### Directions
Word for word, repeat the records, leaving every picture behind.

=== Begin Enclosure ===

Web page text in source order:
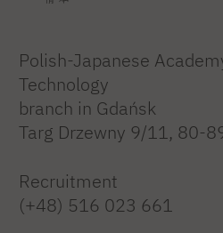
Polish-Japanese
Technology
branch in Gdańsk
Targ Drzewny 9/11, 80-
Recruitment
(+48) 516 023 661
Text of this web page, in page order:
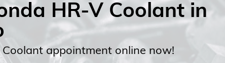
HR-V Coolant in
appointment online now!
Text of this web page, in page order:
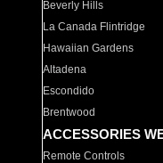
Beverly Hills
La Canada Flintridge
Hawaiian Gardens
Altadena
Escondido
Brentwood
ACCESSORIES
Remote Controls
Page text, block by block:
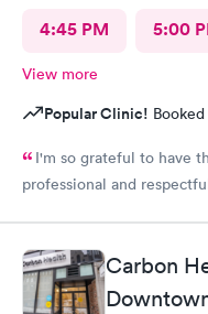
4:45 PM 5:00
View more
Popular Clinic!
I'm so grateful to have this
professional and
Carbon
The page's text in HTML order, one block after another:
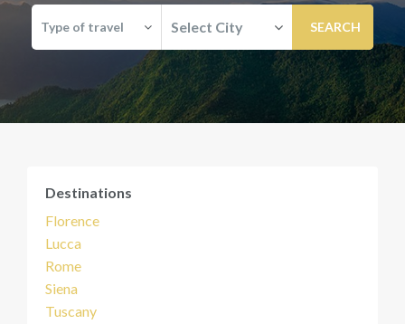
Type of travel Select City
Destinations
Florence
Lucca
Rome
Siena
Tuscany

=== End Enclosure ===

### Solution for this problem
Web page text in source order:
Polish-Japanese
Technology
branch in Gdańsk
Targ Drzewny 9/11, 80-
Recruitment
(+48) 516 023 661
Text of this web page, in page order:
HR-V Coolant in
appointment online now!
Text of this web page, in page order:
Beverly Hills
La Canada Flintridge
Hawaiian Gardens
Altadena
Escondido
Brentwood
ACCESSORIES
Remote Controls
Page text, block by block:
4:45 PM 5:00
View more
Popular Clinic!
I'm so grateful to have this
professional and
Carbon
The page's text in HTML order, one block after another:
Type of travel Select City
Destinations
Florence
Lucca
Rome
Siena
Tuscany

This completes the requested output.